## Importing Libraries

In [13]:
from __future__ import unicode_literals, print_function, division
from io import open
import unicodedata
import string
import re
import random
import numpy as np
import _pickle as pickle
import gc
import torch
import torch.nn as nn
from torch.autograd import Variable
from torch import optim
import torch.nn.functional as torch_func

## Importing articles and vector dictionary

In [3]:
with open('final_dump_700k.p', 'rb') as fp:
    articles= pickle.load(fp)

with open('google_dict_700k.p', 'rb') as fp:
    embed= pickle.load(fp)


In [6]:
wordvec=embed[0]
idx2word=embed[1]
word2idx=embed[2]

## Creating Pairs

In [7]:
pairs=[]
for i in range(len(articles['desc'])):
    pairs.append((articles['desc'][i],articles['head'][i]))

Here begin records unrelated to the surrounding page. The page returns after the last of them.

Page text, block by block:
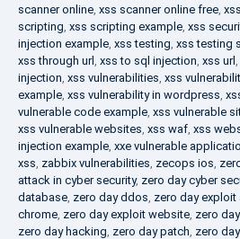
scanner online, xss scanner online free,
scripting, xss scripting example, xss
injection example, xss testing, xss testing
xss through url, xss to sql injection, xss url,
injection, xss vulnerabilities, xss
example, xss vulnerability in wordpress,
vulnerable code example, xss vulnerable
xss vulnerable websites, xss waf, xss
injection example, xxe vulnerable
xss, zabbix vulnerabilities, zecops ios,
attack in cyber security, zero day cyber
database, zero day ddos, zero day exploit
chrome, zero day exploit website, zero
zero day hacking, zero day patch, zero
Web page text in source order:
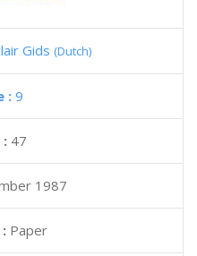
Gids (Dutch)
: 9
: 47
1987
Paper
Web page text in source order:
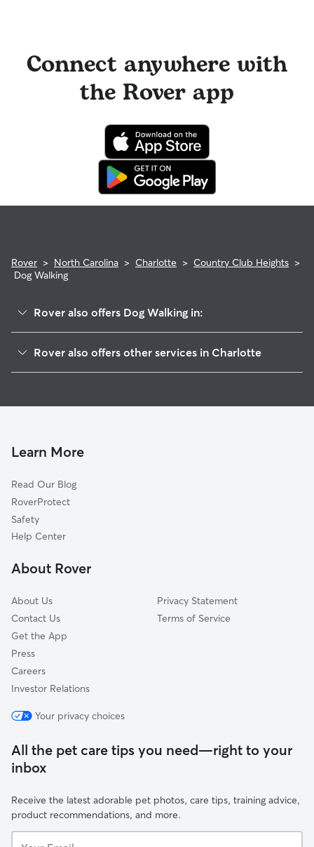
Connect anywhere with
the Rover app
Rover > North Carolina > Charlotte > Country Club Heights >
Dog Walking
Rover also offers Dog Walking in:
Briarcreek-Woodland
Windsor Park
Villa Heights
Shannon Park
Eastway-Sheffield Park
Coliseum Drive
Rover also offers other services in Charlotte
Doggy Day Care In Country Club Heights
Learn More
Read Our Blog
RoverProtect
Safety
Help Center
About Rover
About Us
Contact Us
Get the App
Press
Careers
Investor Relations
Privacy Statement
Terms of Service
Your privacy choices
All the pet care tips you need—right to your
inbox
Receive the latest adorable pet photos, care tips, training advice,
product recommendations, and more.
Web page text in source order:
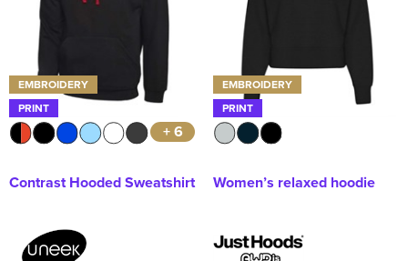
EMBROIDERY
PRINT
+ 6
Contrast Hooded Sweatshirt
EMBROIDERY
PRINT
Women’s relaxed hoodie
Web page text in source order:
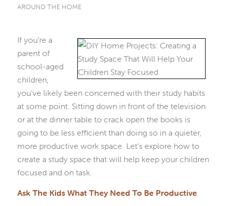
AROUND THE HOME
If you’re a
parent of
school-aged
children,
you’ve likely been concerned with their study habits
at some point. Sitting down in front of the television
or at the dinner table to crack open the books is
going to be less efficient than doing so in a quieter,
more productive work space. Let’s explore how to
create a study space that will help keep your children
focused and on task.
Ask The Kids What They Need To Be Productive
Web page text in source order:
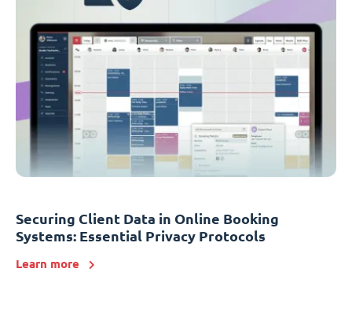
Securing Client Data in Online Booking
Systems: Essential Privacy Protocols
Learn more
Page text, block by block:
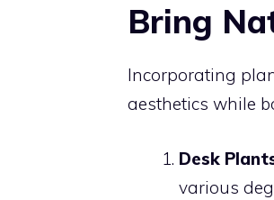
Bring
Incorporating
aesthetics while
Desk
various
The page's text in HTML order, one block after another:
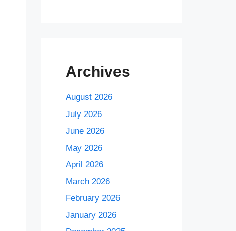
Archives
August 2026
July 2026
June 2026
May 2026
April 2026
March 2026
February 2026
January 2026
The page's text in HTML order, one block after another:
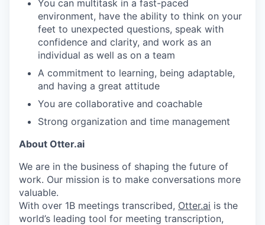
You can multitask in a fast-paced
environment, have the ability to think on your
feet to unexpected questions, speak with
confidence and clarity, and work as an
individual as well as on a team
A commitment to learning, being adaptable,
and having a great attitude
You are collaborative and coachable
Strong organization and time management
About Otter.ai
We are in the business of shaping the future of
work. Our mission is to make conversations more
valuable.
With over 1B meetings transcribed, Otter.ai is the
world’s leading tool for meeting transcription,
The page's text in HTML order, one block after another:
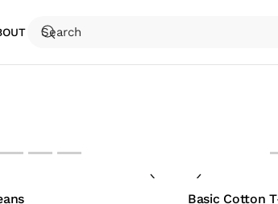
Basic Cotton

## Defining Encoder Parameters and Foward Pass

In [8]:
class encoder(nn.Module):
    def __init__(self, input_size, hidden_size, LSTM_layers=4):
        super(encoder, self).__init__()
        self.LSTM_layers = LSTM_layers
        self.hidden_size = hidden_size
        self.embedding= nn.Embedding(input_size, hidden_size)
        # pretrained_weight is a numpy matrix of shape (num_embeddings, embedding_dim)
        self.embedding.weight.data.copy_(torch.from_numpy(wordvec))
        self.embedding.weight.requires_grad = False
        self.gru = nn.GRU(hidden_size, hidden_size)

    def forward(self, input_word, hidden):
        output= self.embedding(input_word).view(1,1,-1)
        for i in range(self.LSTM_layers):
            output, hidden = self.gru(output, hidden)
        return output, hidden

    def initHidden(self):
        result = Variable(torch.zeros(1, 1, self.hidden_size)).cuda()

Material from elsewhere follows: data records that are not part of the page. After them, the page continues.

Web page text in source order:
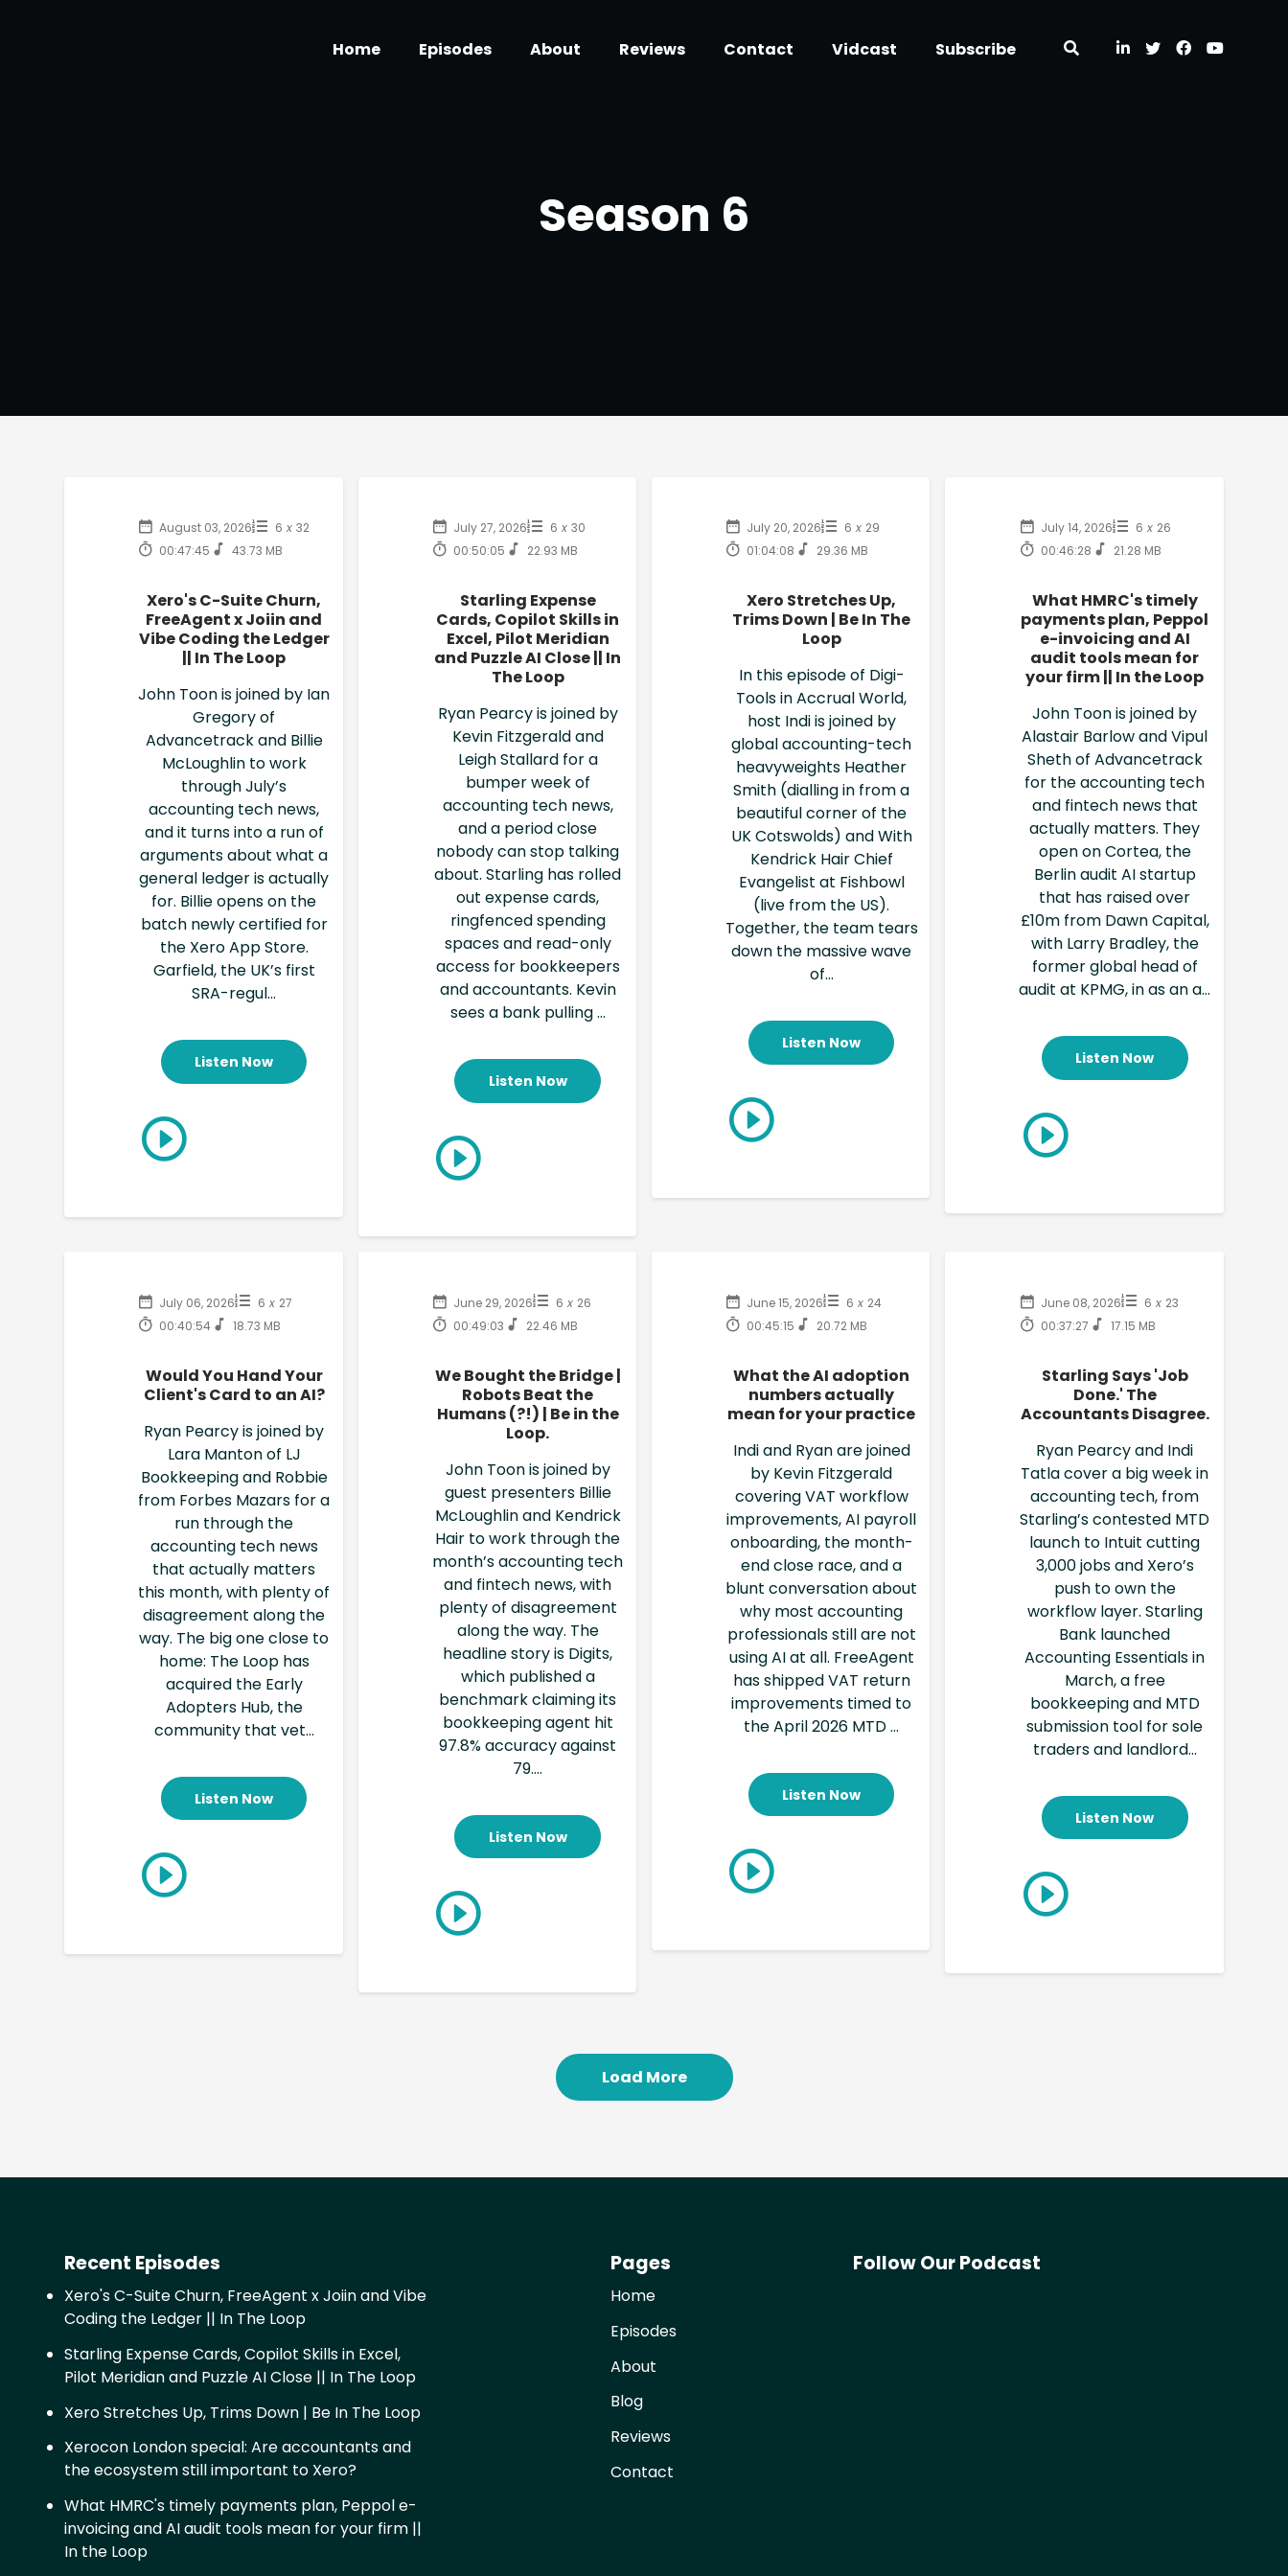
Home Episodes About Reviews Contact Vidcast Subscribe
Season 6
August 03, 2026 6 x 32
00:47:45
43.73 MB
Xero's C-Suite Churn,
FreeAgent x Joiin and
Vibe Coding the Ledger
|| In The Loop
John Toon is joined by Ian
Gregory of
Advancetrack and Billie
McLoughlin to work
through July’s
accounting tech news,
and it turns into a run of
arguments about what a
general ledger is actually
for. Billie opens on the
batch newly certified for
the Xero App Store.
Garfield, the UK’s first
SRA-regul...
Listen Now
July 27, 2026 6 x 30
00:50:05
22.93 MB
Starling Expense
Cards, Copilot Skills in
Excel, Pilot Meridian
and Puzzle AI Close || In
The Loop
Ryan Pearcy is joined by
Kevin Fitzgerald and
Leigh Stallard for a
bumper week of
accounting tech news,
and a period close
nobody can stop talking
about. Starling has rolled
out expense cards,
ringfenced spending
spaces and read-only
access for bookkeepers
and accountants. Kevin
sees a bank pulling ...
Listen Now
July 20, 2026 6 x 29
01:04:08
29.36 MB
Xero Stretches Up,
Trims Down | Be In The
Loop
In this episode of Digi-
Tools in Accrual World,
host Indi is joined by
global accounting-tech
heavyweights Heather
Smith (dialling in from a
beautiful corner of the
UK Cotswolds) and With
Kendrick Hair Chief
Evangelist at Fishbowl
(live from the US).
Together, the team tears
down the massive wave
of...
Listen Now
July 14, 2026 6 x 26
00:46:28
21.28 MB
What HMRC's timely
payments plan, Peppol
e-invoicing and AI
audit tools mean for
your firm || In the Loop
John Toon is joined by
Alastair Barlow and Vipul
Sheth of Advancetrack
for the accounting tech
and fintech news that
actually matters. They
open on Cortea, the
Berlin audit AI startup
that has raised over
£10m from Dawn Capital,
with Larry Bradley, the
former global head of
audit at KPMG, in as an a...
Listen Now
July 06, 2026 6 x 27
00:40:54
18.73 MB
Would You Hand Your
Client's Card to an AI?
Ryan Pearcy is joined by
Lara Manton of LJ
Bookkeeping and Robbie
from Forbes Mazars for a
run through the
accounting tech news
that actually matters
this month, with plenty of
disagreement along the
way. The big one close to
home: The Loop has
acquired the Early
Adopters Hub, the
community that vet...
Listen Now
June 29, 2026 6 x 26
00:49:03
22.46 MB
We Bought the Bridge |
Robots Beat the
Humans (?!) | Be in the
Loop.
John Toon is joined by
guest presenters Billie
McLoughlin and Kendrick
Hair to work through the
month’s accounting tech
and fintech news, with
plenty of disagreement
along the way. The
headline story is Digits,
which published a
benchmark claiming its
bookkeeping agent hit
97.8% accuracy against
79....
Listen Now
June 15, 2026 6 x 24
00:45:15
20.72 MB
What the AI adoption
numbers actually
mean for your practice
Indi and Ryan are joined
by Kevin Fitzgerald
covering VAT workflow
improvements, AI payroll
onboarding, the month-
end close race, and a
blunt conversation about
why most accounting
professionals still are not
using AI at all. FreeAgent
has shipped VAT return
improvements timed to
the April 2026 MTD ...
Listen Now
June 08, 2026 6 x 23
00:37:27
17.15 MB
Starling Says 'Job
Done.' The
Accountants Disagree.
Ryan Pearcy and Indi
Tatla cover a big week in
accounting tech, from
Starling’s contested MTD
launch to Intuit cutting
3,000 jobs and Xero’s
push to own the
workflow layer. Starling
Bank launched
Accounting Essentials in
March, a free
bookkeeping and MTD
submission tool for sole
traders and landlord...
Listen Now
Load More
Recent Episodes
Xero's C-Suite Churn, FreeAgent x Joiin and Vibe
Coding the Ledger || In The Loop
Starling Expense Cards, Copilot Skills in Excel,
Pilot Meridian and Puzzle AI Close || In The Loop
Xero Stretches Up, Trims Down | Be In The Loop
Xerocon London special: Are accountants and
the ecosystem still important to Xero?
What HMRC's timely payments plan, Peppol e-
invoicing and AI audit tools mean for your firm ||
In the Loop
Pages
Home
Episodes
About
Blog
Reviews
Contact
Follow Our Podcast

## Defining Decoder Parameters and Foward Pass

In [11]:
class decoder(nn.Module):
    def __init__(self, hidden_size, output_size, LSTM_layers=4):
        super(decoder, self).__init__()
        self.hidden_size = hidden_size
        self.output_size = output_size
        self.LSTM_layers = LSTM_layers
        self.embedding= nn.Embedding(self.output_size, self.hidden_size)
        # pretrained_weight is a numpy matrix of shape (num_embeddings, embedding_dim)
        self.embedding.weight.data.copy_(torch.from_numpy(wordvec))
        self.embedding.weight.requires_grad = False
        # max length of input or output=50
        self.attn = nn.Linear(self.hidden_size*2, 50)
        self.attn_combine = nn.Linear(self.hidden_size*2, self.hidden_size)
        self.dropout = nn.Dropout(0.1)
        self.gru = nn.GRU(self.hidden_size, self.hidden_size)
        self.out = nn.Linear(self.hidden_size, self.output_size)

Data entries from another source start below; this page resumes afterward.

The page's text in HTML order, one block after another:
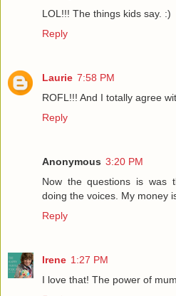
LOL!!! The things kids say. :)
Reply
Laurie 7:58 PM
ROFL!!! And I totally agree
Reply
Anonymous 3:20 PM
Now the questions is was
doing the voices. My money
Reply
Irene 1:27 PM
I love that! The power of
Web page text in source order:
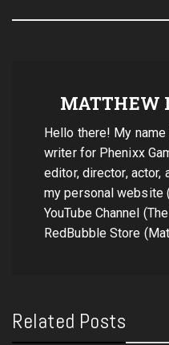
MATTHEW
Hello there! My
writer for Phenixx
editor, director, actor,
my personal website
YouTube Channel
RedBubble Store
Related Posts
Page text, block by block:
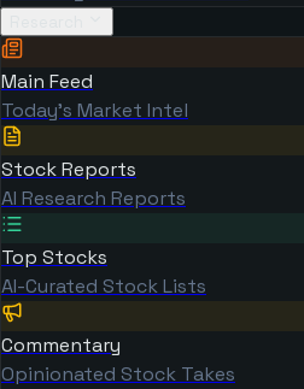
Main Feed
Today's Market Intel
Stock Reports
AI Research Reports
Top Stocks
AI-Curated Stock Lists
Commentary
Opinionated Stock Takes
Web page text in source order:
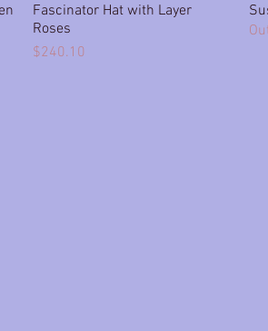
Quick View
Fascinator Hat with Layer
Roses
Price
$240.10
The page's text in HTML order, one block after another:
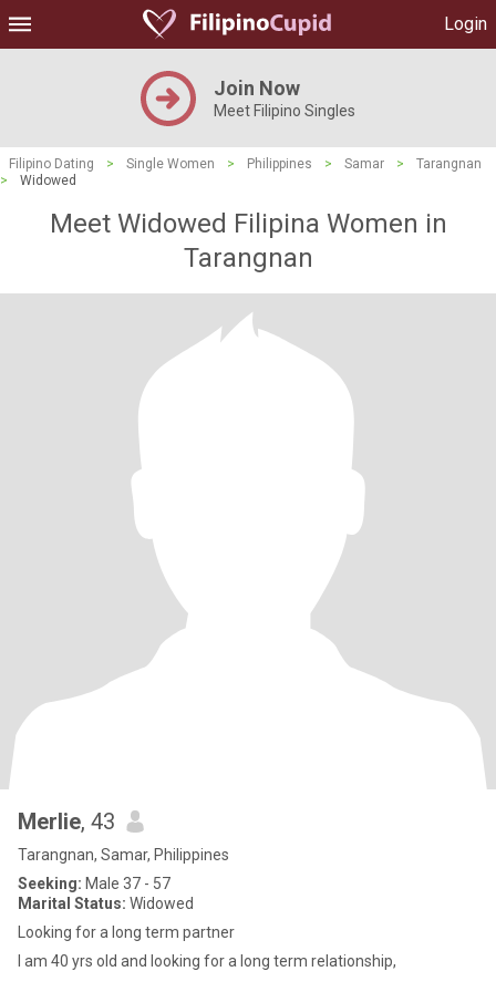
Login
Join Now
Meet Filipino Singles
Filipino Dating > Single Women > Philippines > Samar >
Tarangnan
>
Widowed
Meet Widowed Filipina Women in
Tarangnan
Merlie, 43
Tarangnan, Samar, Philippines
Seeking: Male 37 - 57
Marital Status: Widowed
Looking for a long term partner
I am 40 yrs old and looking for a long term relationship,

    def forward(self, input, hidden, encoder_output, encoder_outputs):
        embedded = self.embedding(input).view(1,1,-1)
        embedded = self.dropout(embedded)
        attn_weights = func_torch.softmax(self.attn(torch.cat((embedded[0], hidden[0]), 1)))
        attn_applied = torch.bmm(attn_weights.unsqueeze(0),encoder_outputs.unsqueeze(0))
        output = torch.cat((embedded[0], attn_applied[0]), 1)
        output = self.attn_combine(output).unsqueeze(0)

        for i in range(self.LSTM_layers):
            output = func_torch.relu(output)
            output, hidden = self.gru(output, hidden)

        output = torch_func.log_softmax(self.out(output[0]))
        return output, hidden, attn_weights

    def initHidden(self):
        result = Variable(torch.zeros(1, 1, self.hidden_size)).cuda()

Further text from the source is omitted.